Image by Tom Rettig
Image by John Cannon
This summer, and just in time for football season, Fitton Field was resodded for the first time since it was constructed in 1903. The old field was replaced with a bluegrass blend from Tuckahoe Farms in Maine.
“This is huge,” Holy Cross football coach Tom Gilmore told the Telegram & Gazette in a recent article covering the major construction project. “This is our home field and having that field in great condition is going to improve our chances of winning more football games. It did get beat up pretty good the last couple years. We had to do something. Getting a whole new surface was the best possible solution.”
The initial steps of the resodding began in mid-April, followed by the removal of the old turf and installation of the new sod by the first of June. The grow-in process took most of the summer.
New safety netting was installed in the field and the entire surface was laser graded in addition to the resodding, but the improvements don’t stop there.
“Grounds personnel completed a substantial overhaul of the irrigation system including: replacing the all irrigation heads, reconfiguring the main supply line, replacing, moving and rewiring all the zone valves,” says Ted Heywood, superintendent of grounds. “Grounds worked with the Plumbing Shop to bring the existing well between the football and baseball stadiums online to supply the football field. This will save over 1.1 million gallons of potable water per year.”
The updates to the field have and will continue to be beneficial — from using less pesticides and herbicides due to the new disease and insect resistant type of turfgrass selected and reducing financial costs of supplying water to the field, to providing players with more stable and consistent footing and giving students and visitors a more enjoyable gameday experience.
The updates to Fitton Field have not gone unnoticed.
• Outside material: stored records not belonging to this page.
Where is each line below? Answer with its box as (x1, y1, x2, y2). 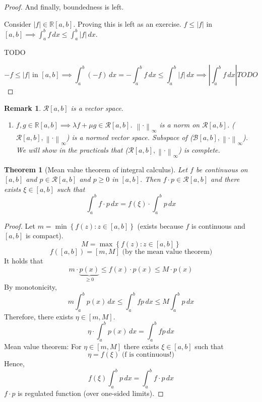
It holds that (4, 255, 43, 265)
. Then (140, 174, 161, 184)
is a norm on (159, 119, 200, 130)
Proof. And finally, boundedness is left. (4, 2, 124, 12)
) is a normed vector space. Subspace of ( (66, 132, 193, 143)
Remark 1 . (4, 102, 41, 113)
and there (211, 174, 240, 184)
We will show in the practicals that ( (16, 144, 128, 155)

Holy Cross received an Honor Award in the category of athletic fields from the Professional Grounds Management Society (PGMS) in the 2016 Green Star Award competition. This award, which recognizes exceptional grounds maintenance, is grounds’ seventh national recognition.
As we look forward to the future of the newly resodded Fitton Field, take a look back to one of the earliest photos of the field taken in 1908. This photo was taken just three years after the field was dedicated to Rev. James Fitton, who purchased the 52 acres Holy Cross was founded upon, eventually deeding it to Bishop Benedict Fenwick in 1843.